Вообще, опыт политического противостояния прочитан в «Дау» прежде всего как опыт духовный. Он невозможен без двух условий: без опасного, экстремального погружения в глубинные слои сознания — и без эстетических средств сопротивления и преодоления. В своем Эпилоге к «Постдраматическому театру» Ханс-Тис Леман говорит о том, что эстетические приемы становятся куда более действенным методом политической борьбы, чем любые партийные манифесты. Прошибить эту сцепку преступников и силовиков, подорвать чиновничью «взаимовыручку», их заговор против всех можно только тараном художественных методов, только кувалдой эстетики. Но шарахнуть нужно со всего размаха — и зачастую, используя те же узнаваемые методы, но абсолютно перевернув их, вывернув наизнанку…

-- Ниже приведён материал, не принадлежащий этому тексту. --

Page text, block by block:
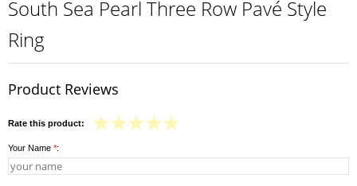
South Sea Pearl Three Row Pavé Style
Ring
Product Reviews
Rate this product:
Your Name *:
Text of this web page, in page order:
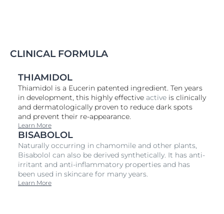
specially developed for the needs of delicate Asian
into pigmentation spots to reduce melanin and fade
out freckles, dark spots and acne scars for 5X brighter
skin.
CLINICAL FORMULA
THIAMIDOL
Thiamidol is a Eucerin patented ingredient. Ten years
in development, this highly effective active is clinically
and dermatologically proven to reduce dark spots
and prevent their re-appearance.
Learn More
BISABOLOL
Naturally occurring in chamomile and other plants,
Bisabolol can also be derived synthetically. It has anti-
irritant and anti-inflammatory properties and has
been used in skincare for many years.
Learn More
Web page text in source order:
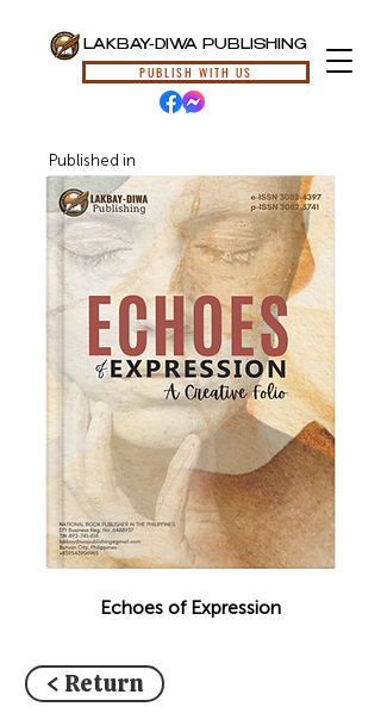
LAKBAY-DIWA PUBLISHING
PUBLISH WITH US
Published in
Echoes of Expression
< Return
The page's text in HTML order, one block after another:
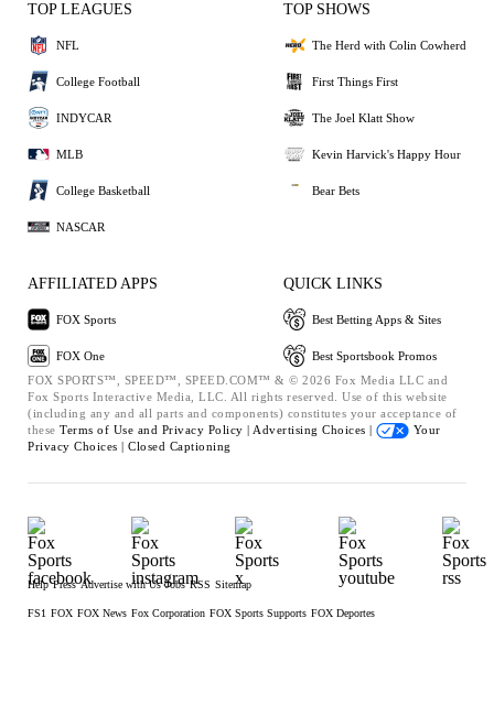
TOP LEAGUES
NFL
College Football
INDYCAR
MLB
College Basketball
NASCAR
TOP SHOWS
The Herd with Colin Cowherd
First Things First
The Joel Klatt Show
Kevin Harvick's Happy Hour
Bear Bets
AFFILIATED APPS
FOX Sports
FOX One
QUICK LINKS
Best Betting Apps & Sites
Best Sportsbook Promos
FOX SPORTS™, SPEED™, SPEED.COM™ & © 2026 Fox Media LLC and
Fox Sports Interactive Media, LLC. All rights reserved. Use of this website
(including any and all parts and components) constitutes your acceptance of
these Terms of Use and Privacy Policy | Advertising Choices |
Your
Privacy Choices | Closed Captioning
Help Press Advertise with Us Jobs RSS Sitemap
FS1 FOX FOX News Fox Corporation FOX Sports Supports FOX Deportes
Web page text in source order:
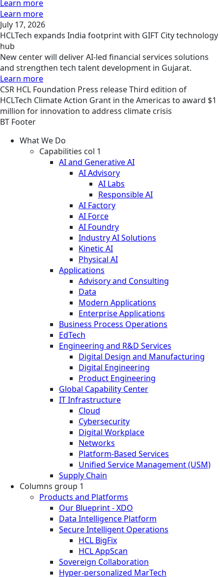
Learn more
Learn more
July 17, 2026
HCLTech expands India footprint with GIFT City technology
hub
New center will deliver AI-led financial services solutions
and strengthen tech talent development in Gujarat.
Learn more
CSR HCL Foundation Press releaseThird edition of
HCLTech Climate Action Grant in the Americas to award $1
million for innovation to address climate crisis
BT Footer
What We Do
Capabilities col 1
AI and Generative AI
AI Advisory
AI Labs
Responsible AI
AI Factory
AI Force
AI Foundry
Industry AI Solutions
Kinetic AI
Physical AI
Applications
Advisory and Consulting
Data
Modern Applications
Enterprise Applications
Business Process Operations
EdTech
Engineering and R&D Services
Digital Design and Manufacturing
Digital Engineering
Product Engineering
Global Capability Center
IT Infrastructure
Cloud
Cybersecurity
Digital Workplace
Networks
Platform-Based Services
Unified Service Management (USM)
Supply Chain
Columns group 1
Products and Platforms
Our Blueprint - XDO
Data Intelligence Platform
Secure Intelligent Operations
HCL BigFix
HCL AppScan
Sovereign Collaboration
Hyper-personalized MarTech

«Взрослая дочь молодого человека» выходит премьерой в апреле 79‐го года, а в 97‐м году бывшая Советская держава сделала второе сальто-мортале и рухнула на прежнее место, но тогда в апреле казалось, что эстетическая сила театральной вещи способна прошибить политическую оборону. Я был тогда воодушевлен открывшейся для меня возможностью — эстетикой «Взрослой дочери», эстетической парадигмой, как сущностью и как альтернативой ко всем попыткам моих коллег пробить брешь прямым попаданием или нескрываемым сопротивлением. У меня, у актеров, у театра, у автора случилась великая удача и великое открытие. Силы эстетической! Красота разрушит мир.
…И пришла буря, / И красота разрушила мир уродов — / Калибанов и каннибалов! (Из комментариев Анатолия Васильева к книге Ханса-Тиса Лемана «Постдраматический театр»).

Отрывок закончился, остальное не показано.